If I had >50% hashing power of BTC(for exactly 1 transaction), I can make the current chain say anything I want, like give me all the BTC, and it would become valid and "permanent". To re-write actual history takes a lot more work, and wouldn't be possible with 51% for 1 transaction.. If I was able to maintain 51% control for a long time, then I can do anything I want for as long as I have 51% control. Though I imagine after that very 1st transaction, the world of BTC would blow up and everyone would stop hashing BTC as there would be zero point as the current chain is now effectively useless.

This is the real issue that I see, 1 transaction of 51% power is enough to permanently wipe out all of BTC's worth. As far as I'm aware every crypto currency basically has this same problem.
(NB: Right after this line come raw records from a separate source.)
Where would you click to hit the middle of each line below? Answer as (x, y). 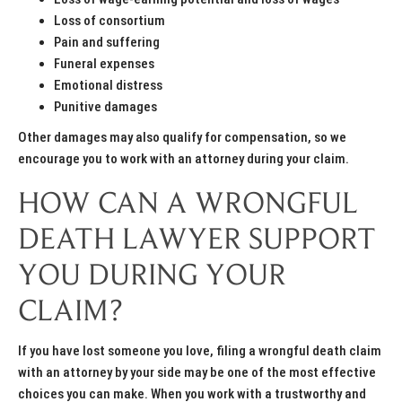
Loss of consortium (109, 21)
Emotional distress (108, 86)
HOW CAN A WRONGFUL (188, 206)
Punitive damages (105, 107)
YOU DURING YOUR (152, 278)
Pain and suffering (107, 43)
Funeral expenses (104, 64)
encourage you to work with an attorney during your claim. (185, 159)
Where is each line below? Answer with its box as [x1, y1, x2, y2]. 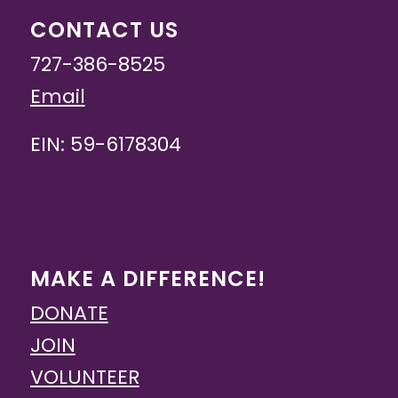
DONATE [29, 298, 108, 327]
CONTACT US [29, 14, 179, 44]
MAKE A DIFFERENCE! [29, 263, 266, 293]
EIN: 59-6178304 [29, 131, 181, 159]
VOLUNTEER [29, 362, 139, 391]
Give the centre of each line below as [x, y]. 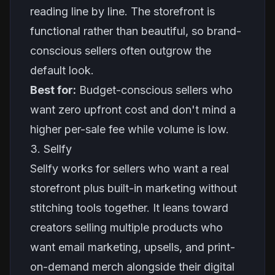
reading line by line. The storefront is [122, 11]
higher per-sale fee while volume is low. [130, 129]
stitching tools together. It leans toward [129, 208]
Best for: [53, 90]
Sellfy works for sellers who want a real [130, 168]
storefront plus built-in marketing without [134, 188]
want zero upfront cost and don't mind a [133, 110]
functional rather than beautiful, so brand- [136, 31]

> You are both mostly right, as I understand it.

> If I had >50% hashing power of BTC(for exactly 1 transaction), I can make the current chain say anything I want, like give me all the BTC, and it would become valid and "permanent".

You clearly don't understand it, and it is kind of amazing that you think such a design would survive for as long as bitcoin has (going on 12 years) - by relying on altruistic miners not taking advantage of such a silly flaw. The Satoshi white paper is 9 pages long and written in very plain language... do like everyone use to do back in the day: read the paper and take a peek at the source, it goes a long way in inoculating you from misinformation that you subsequently repeat, accidentally (?) misinforming others.


BTC has changed a bit since the original white paper, and I have read the white paper(though it's been a while). Back it up with sources to convince me I'm wrong, don't just say I am with nothing but YOU ARE WRONG, that doesn't accomplish anything.

To help, here is my understanding.

In a < 51%(i.e. normal transaction), if I win the BTC mining lottery and get to write the next transaction, I can make it say whatever I want, but then 51% of the mining network has to agree that what I said was sane(as defined by the current mining software).

If I control 51%, then I can make the transaction say whatever I want AND I can make everyone else accept it as sane, because a majority of the network agrees with me.

This is how BTC changes over time, > 51% of the network agree that they will accept X as the new reality, and it then becomes the new reality.


The old question about how one eats an elephant comes to mind... you've expressed such a fundamental misunderstanding that the only sensible correction is: YOU ARE WRONG, START OVER. For example, this:

> ..make the current chain say anything I want, like give me all the BTC..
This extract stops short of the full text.